A Force So Swift: Mao, Truman, and the Birth of Modern China, 1949 by Kevin Peraino is the account of the fall of Nationalist China and the actions of the Truman administration. Peraino is a veteran foreign correspondent who has reported from around the world. A senior writer and bureau chief at Newsweek for a decade, he was a finalist for the Livingston Award for foreign reporting and part of a team that won the National Magazine Award in 2004. He is the author of Lincoln in the World: The Making of a Statesman and The Dawn of American Power.

The close of World War II saw the fall of Nazi Germany and Imperial Japan. Europe was left in ruins by the war. The USSR was rising in power as the war came to a close. It was seen as a threat to Western Europe as it demonstrated its will in Eastern Europe. The Berlin Airlift 1949-1949 showed the Soviet commitment against the West. The United States and Europe worked on a plan of containment. In the East, China was still fighting a civil war that was interrupted by WWII and Japanese occupation and related atrocities. The United States was now occupying Japan and putting down the communist movement there. At home, the second Red Scare was beginning with McCarthy and Nixon rising in power.

At a time when the US should have been looking for a partner like nationalist China to contain the Soviet Union in the East, it didn't give meaningful support. America was tired of war. The Marshall Plan took care of Europe. Occupation forces in Japan were taking care of the East. Americans wanted to go back to peacetime and leave the world to itself.

China was mostly left to its own. The US did not want the communists and Mao to rule but did not find much confidence in the Nationalists. Poor leadership in battle and corruption plagued the Nationalist movement. Madame Chiang worked in America creating a public relations lobby to gain support for the Nationalists. Well spoken and elegant she was unable to find the support in the federal government she needed. The Soviets were on their guard. They were distrustful of Mao and his peasant army. During the WWII and before The USSR supported Nationalists turning to Mao when the US picked up support for the Nationalists and as the tide was turning in the civil war.

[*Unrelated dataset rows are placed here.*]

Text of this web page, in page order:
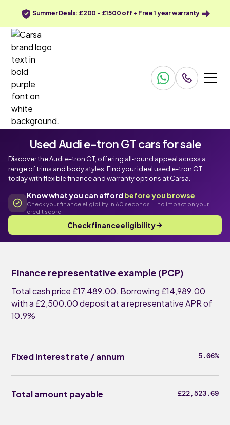
Summer Deals: £200 - £1500 off + Free 1 year warranty
Used Audi e-tron GT cars for sale
Discover the Audi e-tron GT, offering all‑round appeal across a
range of trims and body styles. Find your ideal used e-tron GT
today with flexible finance and warranty options at Carsa.
Know what you can afford before you browse
Check your finance eligibility in 60 seconds — no impact on your
credit score
Check finance eligibility
Finance representative example (PCP)
Total cash price £17,489.00. Borrowing £14,989.00
with a £2,500.00 deposit at a representative APR of
10.9%
Fixed interest rate / annum 5.66%
Total amount payable £22,523.69
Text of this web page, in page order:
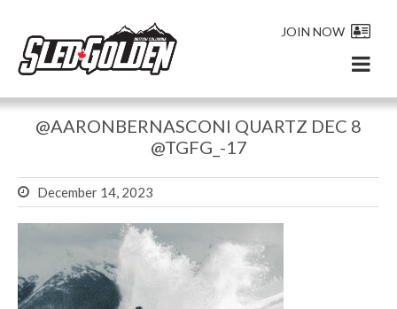
JOIN NOW
@AARONBERNASCONI QUARTZ DEC 8
@TGFG_-17
December 14, 2023
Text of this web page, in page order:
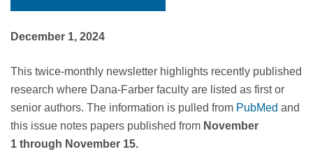
December 1, 2024
This twice-monthly newsletter highlights recently published
research where Dana-Farber faculty are listed as first or
senior authors. The information is pulled from PubMed and
this issue notes papers published from November
1 through November 15.
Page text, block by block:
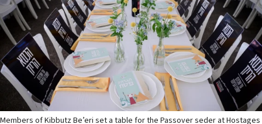
Members of Kibbutz Be’eri set a table for the Passover seder at Hostages
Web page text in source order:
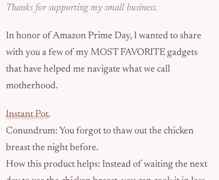
Thanks for supporting my small business.
In honor of Amazon Prime Day, I wanted to share
with you a few of my MOST FAVORITE gadgets
that have helped me navigate what we call
motherhood.
Instant Pot.
Conundrum: You forgot to thaw out the chicken
breast the night before.
How this product helps: Instead of waiting the next
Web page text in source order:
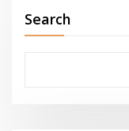
Search
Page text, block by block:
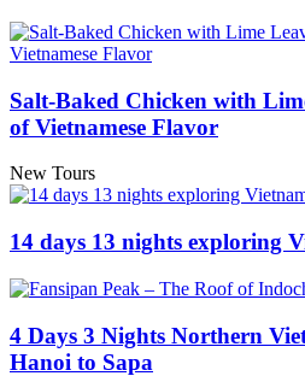
Salt-Baked Chicken with
of Vietnamese Flavor
New Tours
14 days 13 nights exploring
4 Days 3 Nights Northern
Hanoi to Sapa
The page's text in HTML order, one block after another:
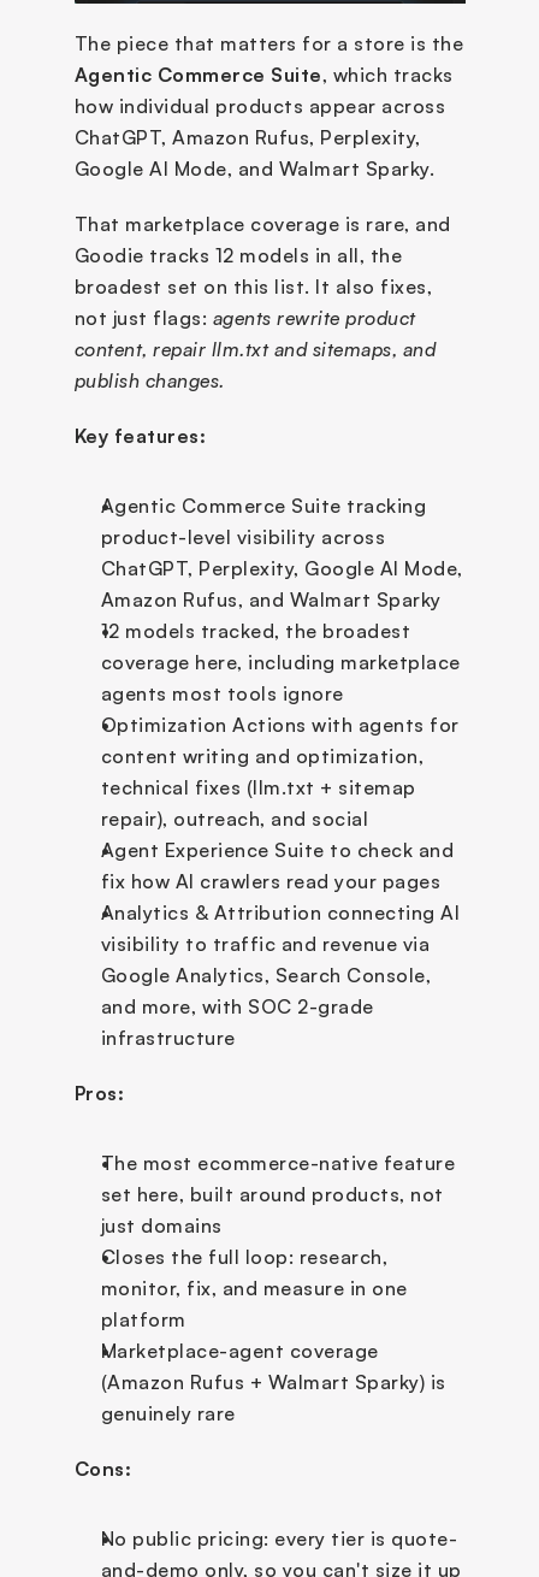
Agentic Commerce Suite, which tracks
how individual products appear across
ChatGPT, Amazon Rufus, Perplexity,
Google AI Mode, and Walmart Sparky.
That marketplace coverage is rare, and
Goodie tracks 12 models in all, the
broadest set on this list. It also fixes,
not just flags: agents rewrite product
content, repair llm.txt and sitemaps, and
publish changes.
Key features:
Agentic Commerce Suite tracking
product-level visibility across
ChatGPT, Perplexity, Google AI Mode,
Amazon Rufus, and Walmart Sparky
12 models tracked, the broadest
coverage here, including marketplace
agents most tools ignore
Optimization Actions with agents for
content writing and optimization,
technical fixes (llm.txt + sitemap
repair), outreach, and social
Agent Experience Suite to check and
fix how AI crawlers read your pages
Analytics & Attribution connecting AI
visibility to traffic and revenue via
Google Analytics, Search Console,
and more, with SOC 2-grade
infrastructure
Pros:
The most ecommerce-native feature
set here, built around products, not
just domains
Closes the full loop: research,
monitor, fix, and measure in one
platform
Marketplace-agent coverage
(Amazon Rufus + Walmart Sparky) is
genuinely rare
Cons:
No public pricing: every tier is quote-
and-demo only, so you can't size it up
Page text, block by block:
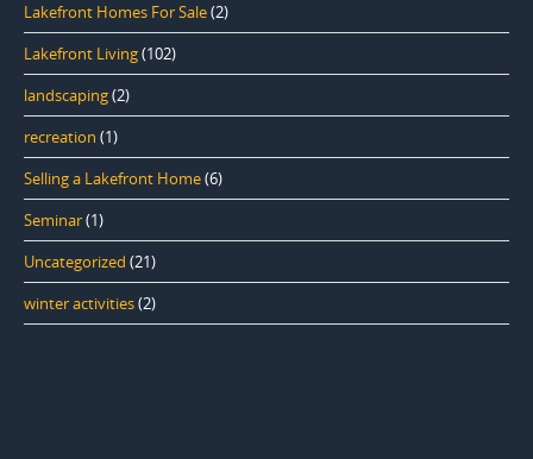
Lakefront Homes For Sale(2)
Lakefront Living(102)
landscaping(2)
recreation (1)
Selling a Lakefront Home(6)
Seminar(1)
Uncategorized (21)
winter activities(2)
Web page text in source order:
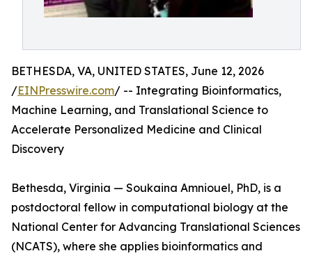
BETHESDA, VA, UNITED STATES, June 12, 2026
/EINPresswire.com/ -- Integrating Bioinformatics,
Machine Learning, and Translational Science to
Accelerate Personalized Medicine and Clinical
Discovery
Bethesda, Virginia — Soukaina Amniouel, PhD, is a
postdoctoral fellow in computational biology at the
National Center for Advancing Translational Sciences
(NCATS), where she applies bioinformatics and
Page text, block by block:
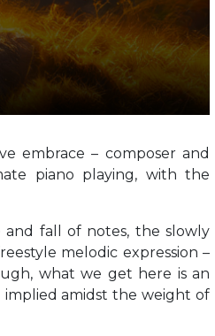
embrace – composer and
piano playing, with the
and fall of notes, the slowly
melodic expression –
what we get here is an
amidst the weight of
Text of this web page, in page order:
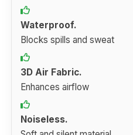
Waterproof.
Blocks spills and sweat
3D Air Fabric.
Enhances airflow
Noiseless.
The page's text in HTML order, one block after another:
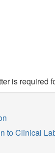
is required
to Clinical
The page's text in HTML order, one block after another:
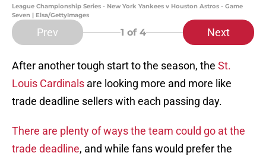
League Championship Series - New York Yankees v Houston Astros - Game
Seven | Elsa/GettyImages
Prev 1 of 4 Next
After another tough start to the season, the St.
Louis Cardinals are looking more and more like
trade deadline sellers with each passing day.
There are plenty of ways the team could go at the
trade deadline, and while fans would prefer the
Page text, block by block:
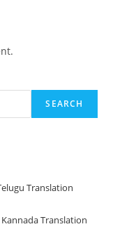
SEARCH
Translation
Translation
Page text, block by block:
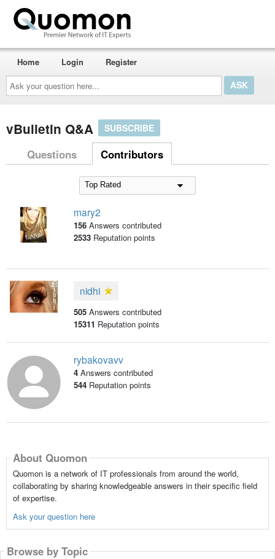
Ask
your
question
here...
Home Login Register
vBulletin Q&A SUBSCRIBE
Questions Contributors
mary2
156 Answers contributed
2533Reputation points
nidhi
505 Answers contributed
15311 Reputation points
rybakovavv
4 Answers contributed
544Reputation points
About Quomon
Quomon is a network of IT professionals from around the world,
collaborating by sharing knowledgeable answers in their specific field
of expertise.
Ask your question here
Browse by Topic
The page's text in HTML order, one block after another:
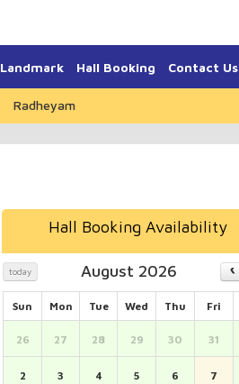
Landmark Hall Booking Contact Us
Radheyam
Hall Booking Availability
today August 2026
Sun Mon Tue Wed Thu Fri
26 27 28 29 30 31
2 3 4 5 6 7
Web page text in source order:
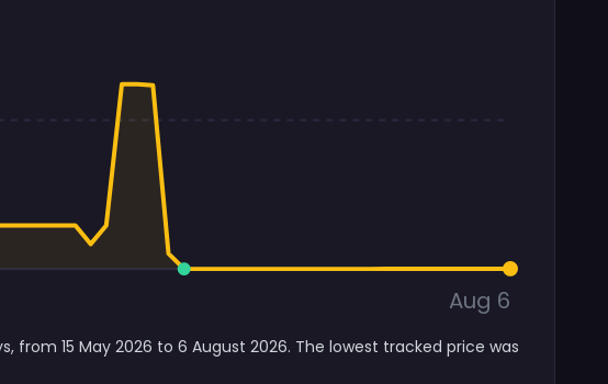
Aug 6
15 May 2026 to 6 August 2026. The lowest tracked price was
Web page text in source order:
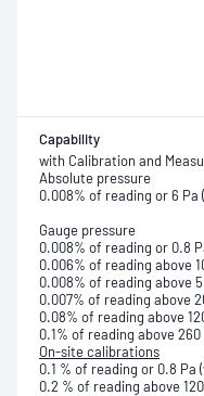
Capability
with Calibration and
Absolute pressure
0.008% of reading or 6 Pa
Gauge pressure
0.008% of reading or 0.8
0.006% of reading above
0.008% of reading above
0.007% of reading above
0.08% of reading above
0.1% of reading above 260
On-site calibrations
0.1 % of reading or 0.8 Pa
0.2 % of reading above
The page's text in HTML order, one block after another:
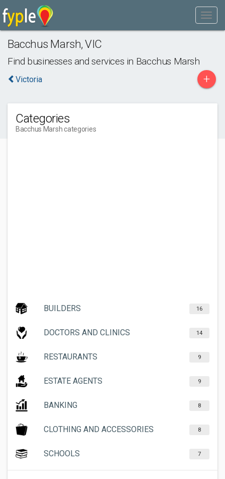
Bacchus Marsh,VIC
Find businesses and services in Bacchus Marsh
Victoria +
Categories
Bacchus Marsh categories
BUILDERS 16
DOCTORS AND CLINICS 14
RESTAURANTS 9
ESTATE AGENTS 9
BANKING 8
CLOTHING AND ACCESSORIES 8
SCHOOLS 7
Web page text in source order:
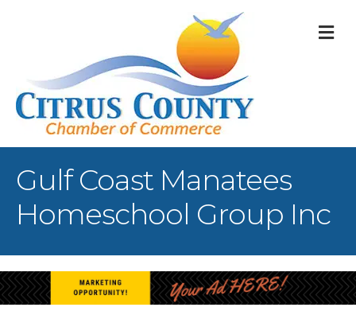
Gulf Coast Manatees
Homeschool Group Inc
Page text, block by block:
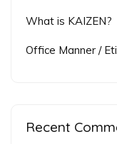
What is KAIZEN?
Office Manner /
Recent
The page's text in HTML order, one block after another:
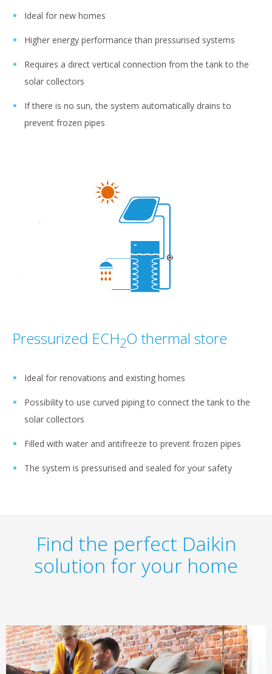
Ideal for new homes
Higher energy performance than pressurised systems
Requires a direct vertical connection from the tank to the
solar collectors
If there is no sun, the system automatically drains to
prevent frozen pipes
Pressurized ECH2O thermal store
Ideal for renovations and existing homes
Possibility to use curved piping to connect the tank to the
solar collectors
Filled with water and antifreeze to prevent frozen pipes
The system is pressurised and sealed for your safety
Find the perfect Daikin
solution for your home
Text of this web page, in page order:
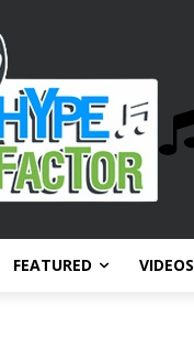
FEATURED VIDEOS
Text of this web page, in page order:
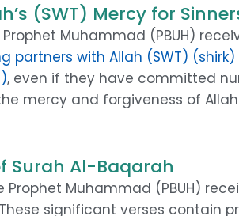
(SWT) Mercy for
Muhammad (PBUH)
partners with Allah (SWT) (shirk)
, even if they have committed
mercy and forgiveness of
Surah Al-Baqarah
Prophet Muhammad (PBUH)
significant verses contain
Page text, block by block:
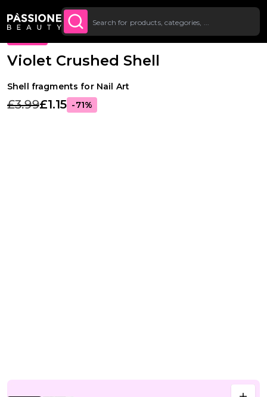
Up To £20 Off Your First
Order
Breadcrumb
Nail Art
Violet Crushed Shell
Shell fragments for Nail Art
£3.99£1.15 -71%
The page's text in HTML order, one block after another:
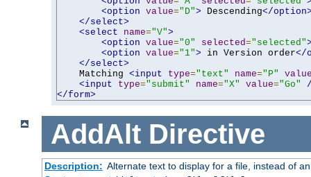
<option value="D"> Descending</
</select>
<select
name="V">
<option value="0" selected="selected"
<option value="1"> in Version order</
</select>
    Matching
<input type="text" name="P"
<input
type="submit" name="X" value="Go"
</form>
AddAlt Directive
Description: Alternate text to display for a file, instead of
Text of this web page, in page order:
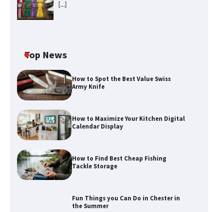
[…]
Top News
How to Spot the Best Value Swiss
Army Knife
How to Maximize Your Kitchen Digital
Calendar Display
How to Find Best Cheap Fishing
Tackle Storage
Fun Things you Can Do in Chester in
the Summer
How to Maximize Your Kitchen Digital
Calendar Display
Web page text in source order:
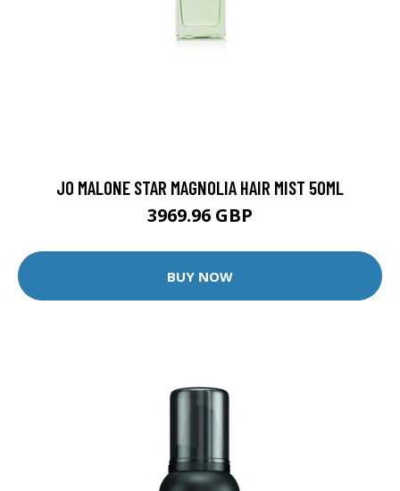
JO MALONE STAR MAGNOLIA HAIR MIST 50ML
3969.96 GBP
BUY NOW
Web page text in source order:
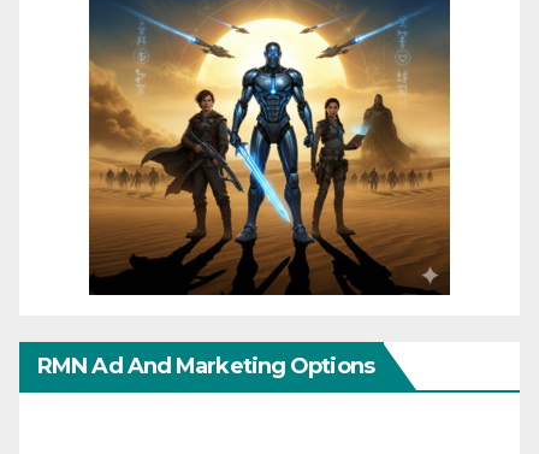
RMN Ad And Marketing Options
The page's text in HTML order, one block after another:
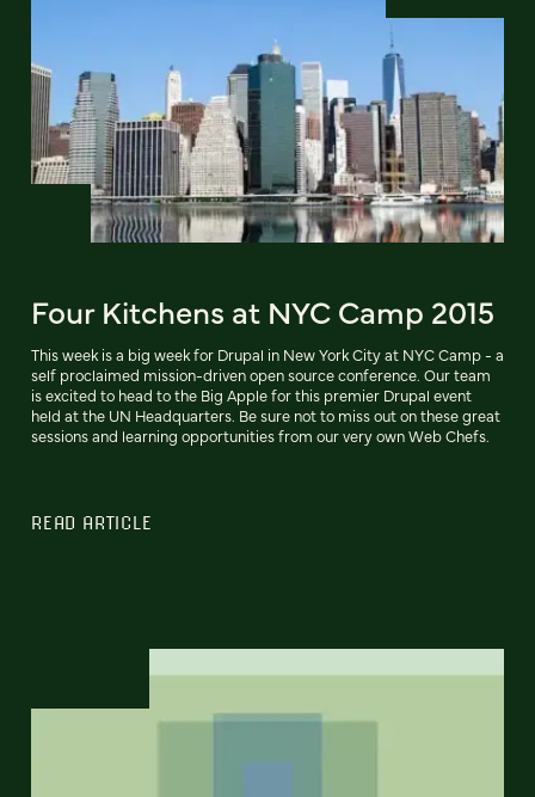
Four Kitchens at NYC Camp 2015
This week is a big week for Drupal in New York City at NYC Camp - a
self proclaimed mission-driven open source conference. Our team
is excited to head to the Big Apple for this premier Drupal event
held at the UN Headquarters. Be sure not to miss out on these great
sessions and learning opportunities from our very own Web Chefs.
READ ARTICLE
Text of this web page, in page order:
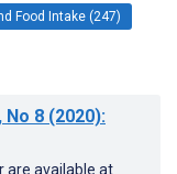
Food Intake (247)
, No 8 (2020):
are available at
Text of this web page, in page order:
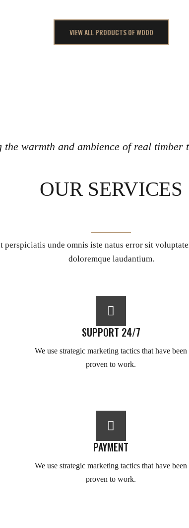
VIEW ALL PRODUCTS OF WOOD
the warmth and ambience of real timber
OUR SERVICES
perspiciatis unde omnis iste natus error sit
doloremque laudantium.
SUPPORT 24/7
We use strategic marketing tactics that have been
proven to work.
PAYMENT
We use strategic marketing tactics that have been
proven to work.
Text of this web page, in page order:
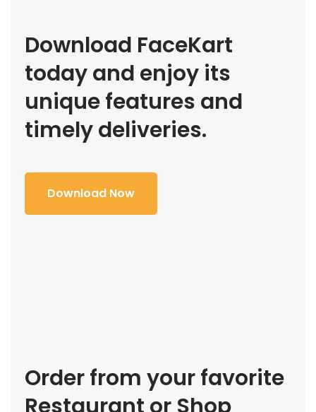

Peraino gives the reader an inside look at the major players on the world stage especially concentrating on Truman and the Chiangs. The roles of India and Britain are also discussed. A historical look at the civil war shows how easily things could have been different. Although the Chinese civil war was not fought in a vacuum it did not seem to get the attention it deserved. China was still considered an undeveloped country with only a few main cities. Its large population and land mass were not seen at its current potential. China looked to be a country that would remain poor and unorganized. With the exception of the Koreas, it is the only other separated country. The Nationalists still govern Taiwan (Formosa) and the Communists the mainland. Both see themselves as the true Chinese government. A fascinating look at the creation of modern China. ( )
  evil_cyclist | Mar 16, 2020 |
I learned a few things reading this book; can't remember why I failed to review it at the time I read it. ( )
  LynnB | Dec 21, 2019 |
A political history of US-China relations in 1949, including what became the Republic of China (Taiwan) though the principals don’t get mentioned in the subhead. I ended up with a better sense of just how much the world looked like whack-a-mole to US policymakers in the aftermath of WWII, with Britain’s power definitively broken, and how Mao both respected and rejected Soviet Communism. ( )
  rivkat | Aug 30, 2018 |
Summary: A study of how the Truman adminstration, under Secretary of State Dean Acheson, framed America's response to the rise of Mao as the Nationalist forces under Chiang Kai-shek fell to Communist forces in 1949.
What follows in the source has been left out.